Develop

Docs

Last updated: Aug 15th, 8:00am

Our integration topics for accepting and making payments contain the information you need to complete those specific tasks. This section contains items you should consider as you build out your complete PayPal integration.

Design guidelines

To create an optimal payment experience, make sure that your integration meets our design guidelines.

Webhooks

Determine if and how you want to use webhook notifications. Most PayPal REST API calls trigger a webhook notification, and you can create server-side code to listen for and respond to these notifications. In some cases, responding to webhook notifications can save you resources as you'll receive the notification rather than having to send requests to the PayPal servers for information.

Error handling

Your REST API integration might encounter errors that you need to handle.

4XX error codes - These indicate something is wrong with the request. Correct the error described in the message and retry the call.
5XX error codes - These indicate a network or services issue. Requests that return a 5XX error code might have created a PayPal transaction, but an order ID or other positive feedback won't be returned in the response. To account for this type of issue, use the PayPal-Request-Id header in requests that create transactions. This header makes the request idempotent and you can safely retry the request without duplicating the action.

Rate limits

PayPal’s primary focus is site availability and security in support of merchants.

While we do not publish a rate limiting policy, we might temporarily rate limit if we identify traffic that appears to be abusive. We rate limit until we are confident that the activity is not problematic for PayPal, merchants, or customers.
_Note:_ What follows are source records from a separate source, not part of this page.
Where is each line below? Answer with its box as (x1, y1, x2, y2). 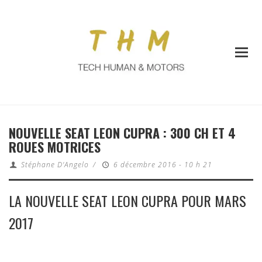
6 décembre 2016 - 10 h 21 (113, 160, 212, 170)
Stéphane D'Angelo (20, 160, 89, 170)
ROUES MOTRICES (9, 137, 101, 157)
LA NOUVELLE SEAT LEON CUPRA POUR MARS (9, 190, 246, 212)
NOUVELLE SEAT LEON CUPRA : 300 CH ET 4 (9, 123, 236, 143)
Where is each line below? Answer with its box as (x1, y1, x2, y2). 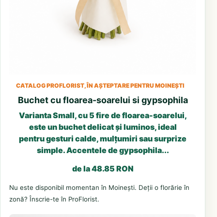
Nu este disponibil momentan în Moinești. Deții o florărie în (9, 183, 189, 191)
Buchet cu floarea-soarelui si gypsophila (17, 94, 188, 105)
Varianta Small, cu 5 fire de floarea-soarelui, (18, 110, 187, 120)
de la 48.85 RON (72, 163, 134, 173)
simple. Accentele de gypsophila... (36, 145, 169, 155)
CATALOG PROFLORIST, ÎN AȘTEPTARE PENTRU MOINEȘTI (16, 81, 185, 89)
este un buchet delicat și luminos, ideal (29, 122, 177, 132)
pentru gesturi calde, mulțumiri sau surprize (19, 133, 186, 143)
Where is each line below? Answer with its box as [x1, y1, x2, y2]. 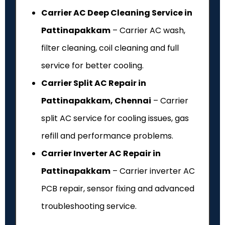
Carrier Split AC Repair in [41, 77, 146, 89]
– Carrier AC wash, [110, 24, 185, 36]
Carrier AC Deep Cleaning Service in [41, 7, 192, 19]
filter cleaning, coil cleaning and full [41, 42, 179, 54]
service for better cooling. [41, 59, 144, 71]
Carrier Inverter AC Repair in [41, 147, 161, 159]
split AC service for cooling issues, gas [41, 112, 189, 124]
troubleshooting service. [41, 200, 137, 212]
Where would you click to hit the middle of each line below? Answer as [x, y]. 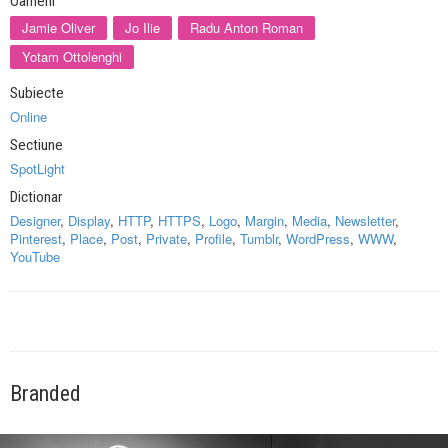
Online [28, 116]
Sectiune [36, 144]
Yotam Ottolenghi [72, 56]
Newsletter [365, 220]
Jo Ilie [142, 27]
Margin [264, 220]
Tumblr [259, 238]
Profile [213, 238]
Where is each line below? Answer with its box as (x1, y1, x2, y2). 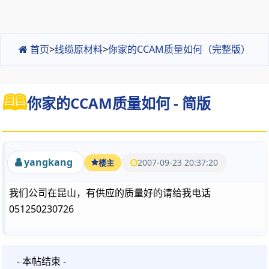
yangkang (22, 156, 73, 169)
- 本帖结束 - (17, 255, 66, 268)
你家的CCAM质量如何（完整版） (108, 43, 250, 56)
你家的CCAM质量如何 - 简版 (27, 92, 211, 113)
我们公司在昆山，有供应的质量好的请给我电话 (9, 186, 211, 199)
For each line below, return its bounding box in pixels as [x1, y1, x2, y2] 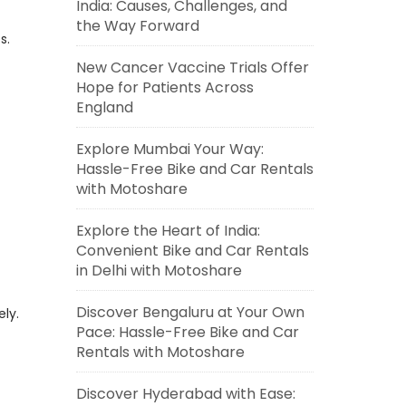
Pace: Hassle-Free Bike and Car [75, 322, 299, 343]
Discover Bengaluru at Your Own [75, 302, 304, 323]
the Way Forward [75, 15, 199, 36]
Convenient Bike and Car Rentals [75, 240, 309, 261]
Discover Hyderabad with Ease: [75, 383, 295, 404]
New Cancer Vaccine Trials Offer [75, 57, 309, 78]
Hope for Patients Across [75, 77, 254, 98]
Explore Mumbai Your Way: [75, 139, 264, 159]
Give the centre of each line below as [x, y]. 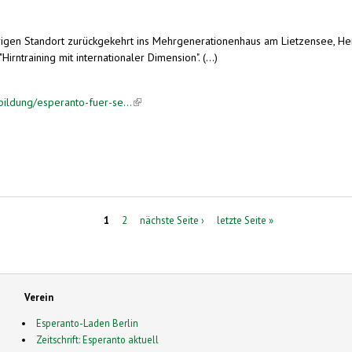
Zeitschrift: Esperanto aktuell [98, 340]
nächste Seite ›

To ensure maximum protection and site stability, we constantly evaluate traffic as it surges and subsides to adjust our policies. If you or your customers receive the HTTP 429 Unprocessable Entity - RATE_LIMIT_REACHED status code, too many requests were sent, and that might indicate anomalous traffic, so we rate limit to ensure site stability.
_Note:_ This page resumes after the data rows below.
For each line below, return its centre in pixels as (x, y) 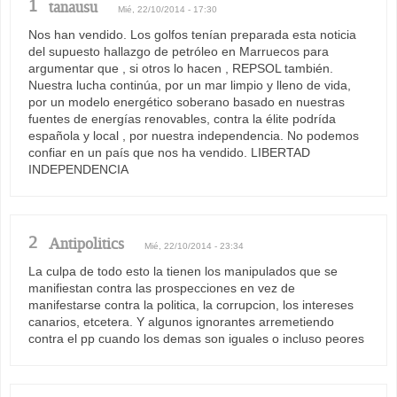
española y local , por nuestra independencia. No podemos (194, 135)
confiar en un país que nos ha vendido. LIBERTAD (169, 152)
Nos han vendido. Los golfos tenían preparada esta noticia (192, 34)
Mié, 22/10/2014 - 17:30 (167, 9)
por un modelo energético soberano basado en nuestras (187, 101)
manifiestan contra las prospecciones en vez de (162, 288)
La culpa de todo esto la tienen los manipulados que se (183, 271)
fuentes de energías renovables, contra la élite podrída (182, 118)
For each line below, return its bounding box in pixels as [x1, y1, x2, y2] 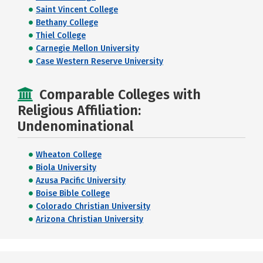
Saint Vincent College [36, 5, 118, 15]
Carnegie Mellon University [36, 43, 139, 53]
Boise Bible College [36, 188, 110, 198]
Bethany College [36, 18, 98, 28]
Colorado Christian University [36, 201, 150, 211]
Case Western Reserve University [36, 56, 163, 66]
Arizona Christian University [36, 214, 143, 224]
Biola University [36, 163, 96, 173]
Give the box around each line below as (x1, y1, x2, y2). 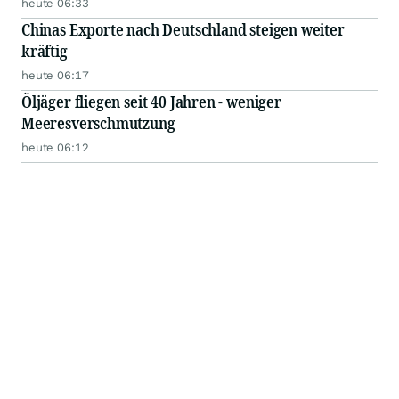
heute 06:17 (21, 69, 89, 83)
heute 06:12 (21, 141, 89, 155)
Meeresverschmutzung (21, 112, 175, 134)
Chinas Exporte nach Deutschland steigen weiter (21, 19, 345, 41)
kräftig (21, 40, 68, 62)
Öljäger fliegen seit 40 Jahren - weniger (21, 91, 281, 113)

If this policy negatively affects your integration, contact Merchant Technical Support.

Tips to avoid rate limiting:

Do not poll and instead use webhooks or IPN. To learn more, see Webhooks and Instant Payment Notification.
Rather than generate an OAuth 2.0 access token for each transaction, cache tokens. See OAuth 2.0 authorization protocol.

Domains and IP addresses

When you make API calls, use Domain Name Service (DNS) results with the default Time To Live (TTL) values, to determine the IP addresses of our servers.

Domains:

api-m.paypal.com
api-m.sandbox.paypal.com

Policies and compliance

Make sure you always ship to an address entered and confirmed in the Checkout flow to preserve that requirement of PayPal Seller Protection.
If you accept payments in Europe, make sure you follow the authentication requirements outlined by PSD2.

Next steps

Test and go live — After you've completed your coding tasks and considered the information on this page, you can test your integration and go live with your code.